# Introduction
This notbook is use for creat files of the subset of the data by different thresholds to explore the effects of these  thresholds on overall predictor coverage and size. 

In [1]:
import pandas as pd

In [2]:
# file location
# local (../../), sammas (/Volumes/naegle_lab/Kinase Predictions/)
base = '/Volumes/naegle_lab/Kinase Predictions/'

In [86]:
# input files
# Prediction data type (d_type):
#. 'all' = all human phosphosites
#. '2exp' = with > 2 experimental evidence
#. '3exp' = with > 3 experimental evidence
d_type = '3exp'

# prediction data 
PhosphoPICK = base + 'Data/comparison/Thresh/PhosphoPICK/'+ d_type + '/PhosphoPICK.csv'
NetworKIN = base + 'Data/comparison/Thresh/NetworKIN/'+ d_type + '/NetworKIN.csv'       
GPS = base + 'Data/comparison/Thresh/GPS5.0/'+ d_type + '/GPS.csv'


# GPS kinases
GPS_kinase = base + 'Data/Raw/GPS5.0/gps_valid_kinases.csv'
# manually extracted cutoff scores from GPS5.0
all = base + 'Data/Raw/GPS5.0/gps_all.txt' 
low = base + 'Data/Raw/GPS5.0/gps_low.txt' 
med = base + 'Data/Raw/GPS5.0/gps_med.txt' 
hi = base + 'Data/Raw/GPS5.0/gps_hi.txt' 

# kinase map
KinaseMap = base + 'Data/Map/globalKinaseMap.csv'

# output dir for predictions filtered by different Thresholds
pp_dir = base + 'Data/comparison/Thresh/PhosphoPICK/'+ d_type + '/'
nw_dir = base + 'Data/comparison/Thresh/NetworKIN/'+ d_type + '/'
gps_dir = base + 'Data/comparison/Thresh/GPS5.0/'+ d_type + '/'

GPS_kinase_threshold = base + 'Data/Raw/GPS5.0/gps_valid_kinases_threshold.csv'    #GPS kinases with their cutoff scores


All Analysis is done in low, medium, high thresholds, and Y kinase vs.
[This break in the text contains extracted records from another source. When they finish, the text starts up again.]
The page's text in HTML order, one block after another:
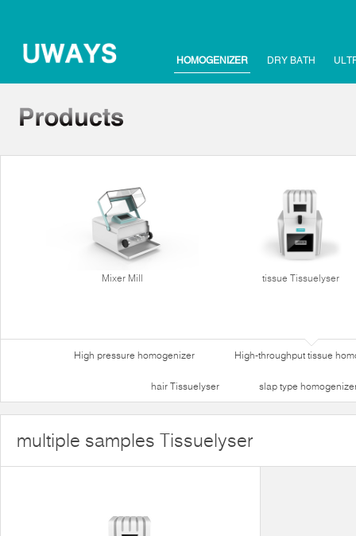
HOMOGENIZER DRY BATH
Mixer Mill tissue Tissuelyser
High pressure homogenizer High-throughput tissue
hair Tissuelyser slap type
multiple samples Tissuelyser
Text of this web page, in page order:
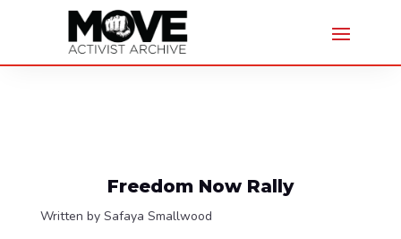
Freedom Now Rally
Written by Safaya Smallwood
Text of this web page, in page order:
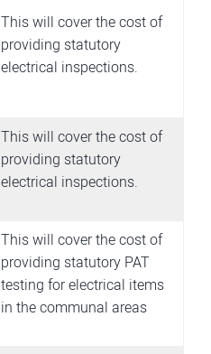
This will cover the cost of
providing statutory
electrical inspections.
This will cover the cost of
providing statutory
electrical inspections.
This will cover the cost of
providing statutory PAT
testing for electrical items
in the communal areas
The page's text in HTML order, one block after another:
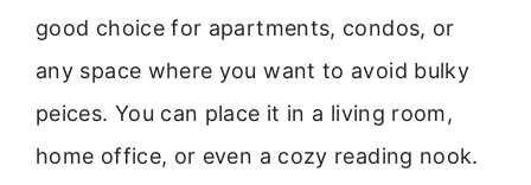
good choice for apartments, condos, or
any space where you want to avoid bulky
peices. You can place it in a living room,
home office, or even a cozy reading nook.
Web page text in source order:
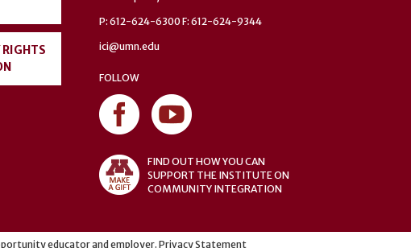
P: 612-624-6300 F: 612-624-9344
ici@umn.edu
FOLLOW
FIND OUT HOW YOU CAN
SUPPORT THE INSTITUTE ON
COMMUNITY INTEGRATION
educator and employer. Privacy Statement
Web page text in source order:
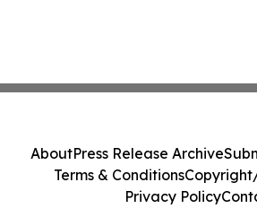
AboutPress Release Archive
Terms & Conditions
Privacy Policy
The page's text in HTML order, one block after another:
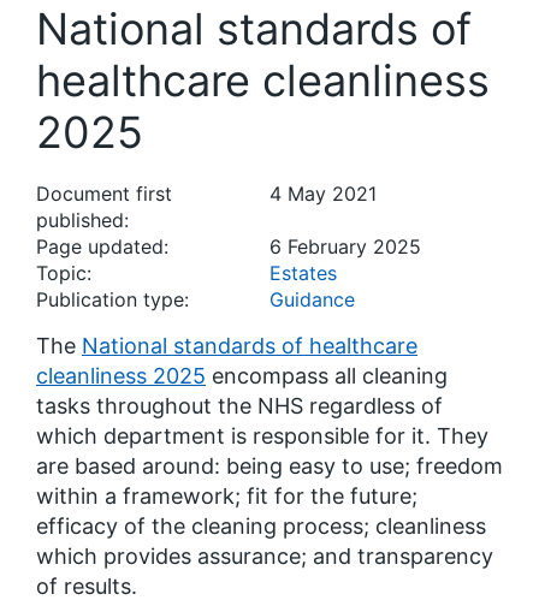
National standards of
healthcare cleanliness
2025
Document first
published:
4 May 2021
Page updated:
6 February 2025
Topic:
Estates
Publication type:
Guidance
The National standards of healthcare
cleanliness 2025 encompass all cleaning
tasks throughout the NHS regardless of
which department is responsible for it. They
are based around: being easy to use; freedom
within a framework; fit for the future;
efficacy of the cleaning process; cleanliness
which provides assurance; and transparency
of results.
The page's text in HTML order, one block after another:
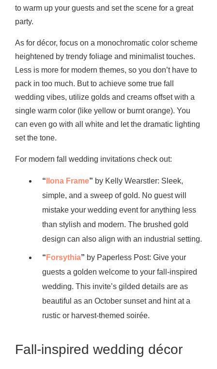
to warm up your guests and set the scene for a great
party.
As for décor, focus on a monochromatic color scheme
heightened by trendy foliage and minimalist touches.
Less is more for modern themes, so you don’t have to
pack in too much. But to achieve some true fall
wedding vibes, utilize golds and creams offset with a
single warm color (like yellow or burnt orange). You
can even go with all white and let the dramatic lighting
set the tone.
For modern fall wedding invitations check out:
“ Ilona Frame” by Kelly Wearstler: Sleek,
simple, and a sweep of gold. No guest will
mistake your wedding event for anything less
than stylish and modern. The brushed gold
design can also align with an industrial setting.
“ Forsythia” by Paperless Post: Give your
guests a golden welcome to your fall-inspired
wedding. This invite’s gilded details are as
beautiful as an October sunset and hint at a
rustic or harvest-themed soirée.
Fall-inspired wedding décor
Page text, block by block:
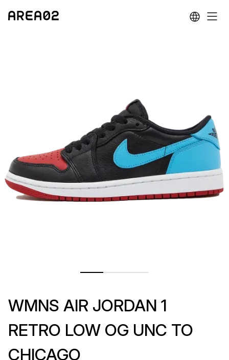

S/T kinase:

| Predictor    | Score Type          | Low | Med  | High |
|--------------|---------------------|-----|------|------|
| NetworKIN    | Likelihood Ratio    | 0.3 | 0.5  | 1    |
| PhosphoPICK  | P-value             | 0.1 | 0.06 | 0.02 |
| GPS5.0 (Y)   | False Positive Rate | 10% | 6%   | 2%   |
| GPS5.0 (S/T) | False Positive Rate | 15% | 9%   | 4%   |

### Set and Filter by Thresholds

In [71]:
def setPhosphopickThreshold (filename, threshold):
    """
    filter PhosphoPICK prediction by given threshold
    
    Parameters
    ----------
    filename: 'PhosphoPICK' defined by the input file location
    threshold : str
        0.1, 0.06, 0.02
    """
    df = pd.read_csv(filename)
    output_file = pp_dir + 'PhosphoPICK_' + str(threshold) + '.csv'
    for col in list(df.columns[5:]):
        # PhosphoPICK uses p-values as the scores, removing data above the threshold by replacing the score with '-'
        df.loc[(df[col] > str(threshold)), col]='-' 
    df.to_csv(output_file,index=False)

In [72]:
def setNetworkinThreshold (filename, threshold):
    """
    filter NetworKIN prediction by given threshold
    
    Parameters
    ----------
    filename: 'NetworKIN' defined by the input file location
    threshold : str
        0.3, 0.5, 1
    """
    df = pd.read_csv(filename)
    output_file = nw_dir + 'NetworKIN_' + str(threshold) + '.csv'
    for col in list(df.columns[5:]):
        # removing data below the threshold by replacing the score with '-'
        df.loc[(df[col] < str(threshold)), col]='-' 
    df.to_csv(output_file,index=False)

In [73]:
def setGPSThreshold (filename, threshold):
    """
    filter GPS prediction by given threshold
    
    Parameters
    ----------
    filename: 'GPS' defined by the input file location
    threshold : str
        low, mediumn, or high
    """
    df_gps_threshold = pd.read_csv(GPS_kinase_threshold)
    df = pd.read_csv(filename)
    # cutoff score for BUB1 is 0.0 for low, med, and high
    df = df.drop(columns=['BUB1'])
    output_file = gps_dir + 'GPS_' + str(threshold) + '.csv'
    for col in list(df.columns[5:]):
        # get the cutoff score by kinase name in df_gps_threshold
        thresh = df_gps_threshold.loc[(df_gps_threshold['Preferred Name'] == col),threshold].values[0]
        # removing data below the threshold by replacing the score with '-'
        df.loc[(df[col] < str(thresh)), col] = '-' 
    df.to_csv(output_file, index = False) 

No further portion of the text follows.